▶ _Action item_: Report how many lines in the listing below include the string "Contact", and write nothing more.

>>>

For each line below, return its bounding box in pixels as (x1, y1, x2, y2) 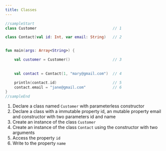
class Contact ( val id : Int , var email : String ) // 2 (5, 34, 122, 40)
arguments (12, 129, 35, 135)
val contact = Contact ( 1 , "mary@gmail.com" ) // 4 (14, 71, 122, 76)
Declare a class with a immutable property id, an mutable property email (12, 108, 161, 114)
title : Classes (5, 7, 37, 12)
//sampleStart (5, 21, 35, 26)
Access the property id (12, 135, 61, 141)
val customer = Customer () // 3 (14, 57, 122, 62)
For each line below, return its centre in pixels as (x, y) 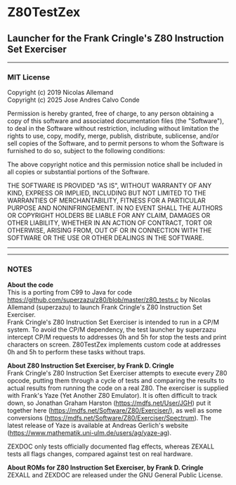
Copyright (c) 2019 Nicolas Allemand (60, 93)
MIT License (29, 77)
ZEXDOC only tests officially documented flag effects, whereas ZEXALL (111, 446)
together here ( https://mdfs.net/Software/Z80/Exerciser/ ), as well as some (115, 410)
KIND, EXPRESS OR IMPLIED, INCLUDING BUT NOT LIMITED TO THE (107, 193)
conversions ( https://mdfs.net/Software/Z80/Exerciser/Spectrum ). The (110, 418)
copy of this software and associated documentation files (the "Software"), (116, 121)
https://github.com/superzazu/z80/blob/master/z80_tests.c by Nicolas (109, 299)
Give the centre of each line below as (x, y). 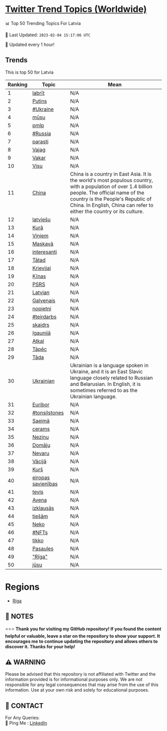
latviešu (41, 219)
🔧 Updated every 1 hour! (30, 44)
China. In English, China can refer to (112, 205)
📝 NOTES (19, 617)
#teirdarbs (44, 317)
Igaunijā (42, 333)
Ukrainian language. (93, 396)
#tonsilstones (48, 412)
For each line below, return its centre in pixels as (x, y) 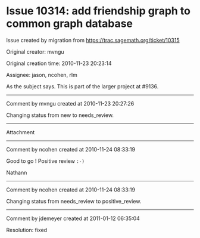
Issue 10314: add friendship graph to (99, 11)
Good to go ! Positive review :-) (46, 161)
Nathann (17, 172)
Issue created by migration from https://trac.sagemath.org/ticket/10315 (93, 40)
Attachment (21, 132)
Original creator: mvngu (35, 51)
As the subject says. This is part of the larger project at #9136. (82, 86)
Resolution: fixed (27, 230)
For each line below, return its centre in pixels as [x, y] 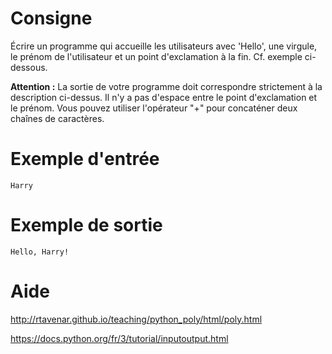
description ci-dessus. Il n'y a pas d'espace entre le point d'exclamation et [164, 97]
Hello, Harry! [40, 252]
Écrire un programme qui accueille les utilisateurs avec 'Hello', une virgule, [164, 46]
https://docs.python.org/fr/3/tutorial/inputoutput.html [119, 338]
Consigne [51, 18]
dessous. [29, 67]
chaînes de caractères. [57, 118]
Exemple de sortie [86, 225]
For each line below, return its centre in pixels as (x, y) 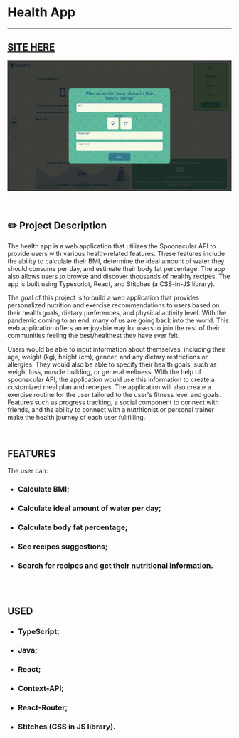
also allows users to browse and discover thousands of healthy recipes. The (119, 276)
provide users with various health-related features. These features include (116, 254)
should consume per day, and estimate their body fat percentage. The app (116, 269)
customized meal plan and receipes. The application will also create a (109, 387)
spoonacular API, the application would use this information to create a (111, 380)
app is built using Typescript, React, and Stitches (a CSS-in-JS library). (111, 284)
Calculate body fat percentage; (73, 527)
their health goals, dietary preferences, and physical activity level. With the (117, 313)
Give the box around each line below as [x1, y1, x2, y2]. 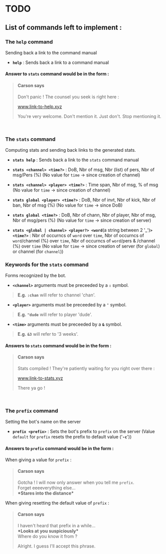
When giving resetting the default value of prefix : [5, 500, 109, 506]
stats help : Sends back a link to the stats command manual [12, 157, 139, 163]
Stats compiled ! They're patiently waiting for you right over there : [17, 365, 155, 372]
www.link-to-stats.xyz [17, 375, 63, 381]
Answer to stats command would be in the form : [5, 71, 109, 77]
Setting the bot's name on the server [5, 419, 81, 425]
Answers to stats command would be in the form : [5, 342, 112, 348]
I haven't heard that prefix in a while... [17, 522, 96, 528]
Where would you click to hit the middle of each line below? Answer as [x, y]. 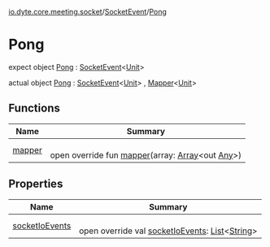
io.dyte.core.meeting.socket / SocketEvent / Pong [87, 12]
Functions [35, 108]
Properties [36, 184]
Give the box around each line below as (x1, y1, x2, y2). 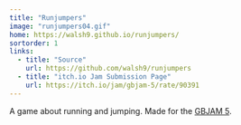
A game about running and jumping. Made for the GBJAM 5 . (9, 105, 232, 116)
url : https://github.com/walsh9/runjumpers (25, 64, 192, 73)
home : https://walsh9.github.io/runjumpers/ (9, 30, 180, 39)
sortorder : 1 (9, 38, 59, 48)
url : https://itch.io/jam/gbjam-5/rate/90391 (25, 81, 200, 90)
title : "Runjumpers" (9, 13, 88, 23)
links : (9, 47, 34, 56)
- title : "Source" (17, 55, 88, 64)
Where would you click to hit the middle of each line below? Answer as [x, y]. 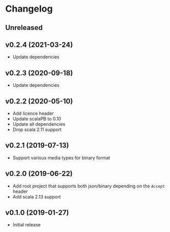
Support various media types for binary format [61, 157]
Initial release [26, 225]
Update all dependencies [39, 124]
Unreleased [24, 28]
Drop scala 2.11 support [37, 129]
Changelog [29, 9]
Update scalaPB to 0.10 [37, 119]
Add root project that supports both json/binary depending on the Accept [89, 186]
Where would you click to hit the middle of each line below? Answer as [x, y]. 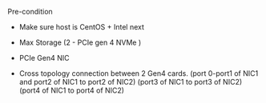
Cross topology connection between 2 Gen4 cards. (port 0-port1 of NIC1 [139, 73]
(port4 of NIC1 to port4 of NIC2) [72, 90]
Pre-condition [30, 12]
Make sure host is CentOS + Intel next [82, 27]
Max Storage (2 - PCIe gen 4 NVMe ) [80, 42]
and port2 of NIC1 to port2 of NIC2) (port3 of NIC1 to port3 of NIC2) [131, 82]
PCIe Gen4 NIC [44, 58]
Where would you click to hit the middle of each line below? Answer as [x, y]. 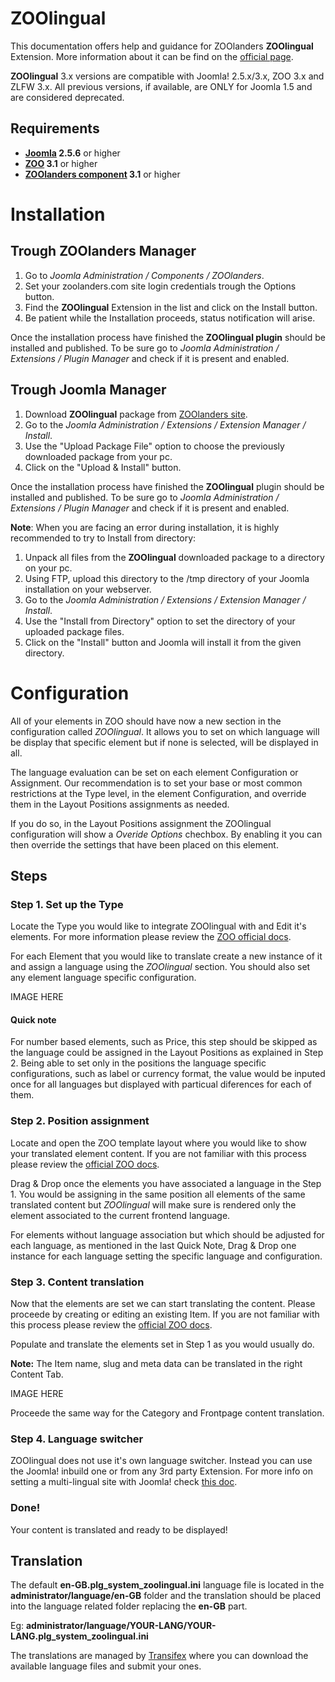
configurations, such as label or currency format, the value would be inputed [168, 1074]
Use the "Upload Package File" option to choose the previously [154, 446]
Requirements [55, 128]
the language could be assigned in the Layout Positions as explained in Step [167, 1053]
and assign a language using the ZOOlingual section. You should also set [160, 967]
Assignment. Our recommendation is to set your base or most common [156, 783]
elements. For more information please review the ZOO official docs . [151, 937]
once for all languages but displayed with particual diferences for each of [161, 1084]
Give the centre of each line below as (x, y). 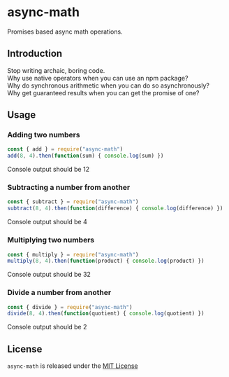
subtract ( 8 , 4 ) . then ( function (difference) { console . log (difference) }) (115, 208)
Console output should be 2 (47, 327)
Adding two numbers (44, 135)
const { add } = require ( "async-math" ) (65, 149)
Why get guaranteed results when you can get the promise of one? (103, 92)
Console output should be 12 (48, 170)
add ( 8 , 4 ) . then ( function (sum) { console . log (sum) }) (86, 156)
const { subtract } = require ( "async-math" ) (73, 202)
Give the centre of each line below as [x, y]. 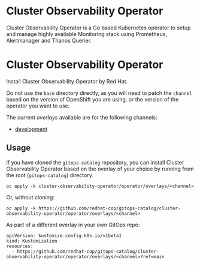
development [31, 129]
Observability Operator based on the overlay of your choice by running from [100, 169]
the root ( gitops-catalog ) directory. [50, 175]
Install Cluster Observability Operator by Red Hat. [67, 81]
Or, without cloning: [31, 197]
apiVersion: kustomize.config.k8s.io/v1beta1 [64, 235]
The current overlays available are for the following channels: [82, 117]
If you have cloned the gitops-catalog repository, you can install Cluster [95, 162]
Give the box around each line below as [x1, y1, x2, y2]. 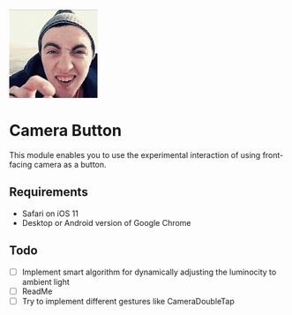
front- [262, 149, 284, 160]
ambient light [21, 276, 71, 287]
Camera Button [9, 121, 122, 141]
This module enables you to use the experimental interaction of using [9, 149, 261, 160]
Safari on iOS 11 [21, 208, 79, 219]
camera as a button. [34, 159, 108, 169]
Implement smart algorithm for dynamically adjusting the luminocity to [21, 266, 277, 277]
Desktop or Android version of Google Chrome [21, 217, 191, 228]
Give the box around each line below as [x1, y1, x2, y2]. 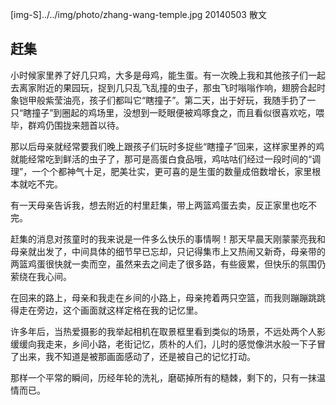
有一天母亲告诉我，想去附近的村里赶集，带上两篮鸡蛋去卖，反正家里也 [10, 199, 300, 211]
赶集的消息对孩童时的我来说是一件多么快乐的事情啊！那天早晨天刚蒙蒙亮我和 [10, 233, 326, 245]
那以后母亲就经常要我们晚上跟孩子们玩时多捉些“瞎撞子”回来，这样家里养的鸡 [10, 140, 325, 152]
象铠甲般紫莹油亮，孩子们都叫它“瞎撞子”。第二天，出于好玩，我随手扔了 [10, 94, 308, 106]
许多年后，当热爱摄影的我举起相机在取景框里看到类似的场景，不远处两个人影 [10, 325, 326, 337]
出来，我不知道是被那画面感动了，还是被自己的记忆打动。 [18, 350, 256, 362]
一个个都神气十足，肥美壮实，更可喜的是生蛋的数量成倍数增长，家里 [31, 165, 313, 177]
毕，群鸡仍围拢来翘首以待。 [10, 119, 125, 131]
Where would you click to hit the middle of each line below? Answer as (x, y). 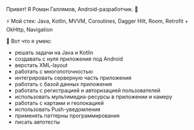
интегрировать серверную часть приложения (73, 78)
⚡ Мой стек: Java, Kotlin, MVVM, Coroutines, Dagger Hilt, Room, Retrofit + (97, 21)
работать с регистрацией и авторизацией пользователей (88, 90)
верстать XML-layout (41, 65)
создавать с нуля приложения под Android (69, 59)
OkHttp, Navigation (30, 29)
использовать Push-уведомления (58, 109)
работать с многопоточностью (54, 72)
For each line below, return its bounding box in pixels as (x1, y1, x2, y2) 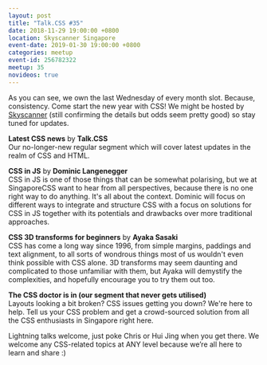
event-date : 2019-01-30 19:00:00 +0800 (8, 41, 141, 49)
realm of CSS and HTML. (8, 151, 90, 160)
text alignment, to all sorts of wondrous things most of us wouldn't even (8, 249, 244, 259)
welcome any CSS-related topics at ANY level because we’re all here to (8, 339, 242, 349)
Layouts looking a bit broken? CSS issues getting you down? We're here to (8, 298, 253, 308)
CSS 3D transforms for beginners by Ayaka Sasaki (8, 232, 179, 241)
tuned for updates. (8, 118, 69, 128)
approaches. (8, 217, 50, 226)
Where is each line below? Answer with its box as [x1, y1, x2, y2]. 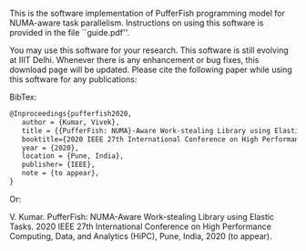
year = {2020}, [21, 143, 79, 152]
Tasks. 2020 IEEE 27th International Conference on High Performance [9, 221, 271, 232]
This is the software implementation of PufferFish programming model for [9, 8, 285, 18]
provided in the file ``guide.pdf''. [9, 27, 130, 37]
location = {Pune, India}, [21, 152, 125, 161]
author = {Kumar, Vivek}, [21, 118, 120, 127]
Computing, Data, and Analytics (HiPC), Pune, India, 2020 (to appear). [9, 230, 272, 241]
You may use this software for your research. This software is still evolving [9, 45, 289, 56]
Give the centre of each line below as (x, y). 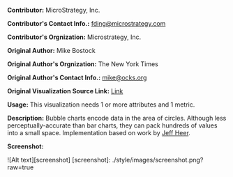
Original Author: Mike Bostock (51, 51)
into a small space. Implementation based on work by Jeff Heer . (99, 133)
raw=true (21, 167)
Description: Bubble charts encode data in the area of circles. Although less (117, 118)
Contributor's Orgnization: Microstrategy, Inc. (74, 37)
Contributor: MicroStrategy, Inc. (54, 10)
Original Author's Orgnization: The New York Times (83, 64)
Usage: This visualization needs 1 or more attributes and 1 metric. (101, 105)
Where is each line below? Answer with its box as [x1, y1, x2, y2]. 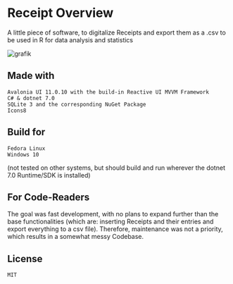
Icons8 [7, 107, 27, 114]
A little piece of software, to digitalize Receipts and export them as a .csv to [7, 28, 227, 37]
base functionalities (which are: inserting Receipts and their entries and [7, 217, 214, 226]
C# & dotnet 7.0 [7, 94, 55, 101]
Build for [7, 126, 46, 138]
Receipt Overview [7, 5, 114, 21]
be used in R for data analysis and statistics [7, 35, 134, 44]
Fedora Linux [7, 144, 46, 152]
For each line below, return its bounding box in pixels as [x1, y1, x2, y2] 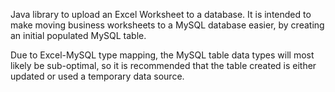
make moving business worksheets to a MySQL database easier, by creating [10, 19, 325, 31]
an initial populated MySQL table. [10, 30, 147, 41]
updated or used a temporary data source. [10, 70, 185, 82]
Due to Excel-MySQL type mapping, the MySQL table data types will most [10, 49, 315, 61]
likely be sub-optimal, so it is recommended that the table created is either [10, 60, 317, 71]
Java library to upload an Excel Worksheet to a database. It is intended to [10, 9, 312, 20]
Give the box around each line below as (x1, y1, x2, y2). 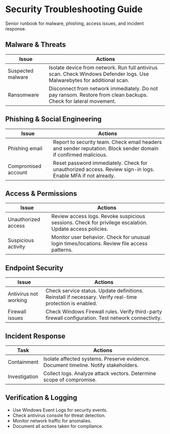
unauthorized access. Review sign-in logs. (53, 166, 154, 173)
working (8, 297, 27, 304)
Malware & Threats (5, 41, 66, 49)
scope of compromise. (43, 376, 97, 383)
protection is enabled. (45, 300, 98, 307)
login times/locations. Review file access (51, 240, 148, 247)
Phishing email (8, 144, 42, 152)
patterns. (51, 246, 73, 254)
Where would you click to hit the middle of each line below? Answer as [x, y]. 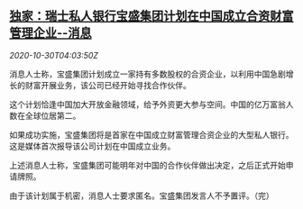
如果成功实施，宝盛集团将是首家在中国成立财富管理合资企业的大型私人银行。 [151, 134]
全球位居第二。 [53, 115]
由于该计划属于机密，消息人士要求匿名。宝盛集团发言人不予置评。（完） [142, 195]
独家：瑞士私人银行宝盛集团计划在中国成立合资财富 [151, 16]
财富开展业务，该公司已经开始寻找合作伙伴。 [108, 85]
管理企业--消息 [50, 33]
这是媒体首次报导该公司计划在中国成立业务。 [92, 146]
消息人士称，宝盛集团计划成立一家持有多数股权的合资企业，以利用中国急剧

<<<

▶ _Output_: 2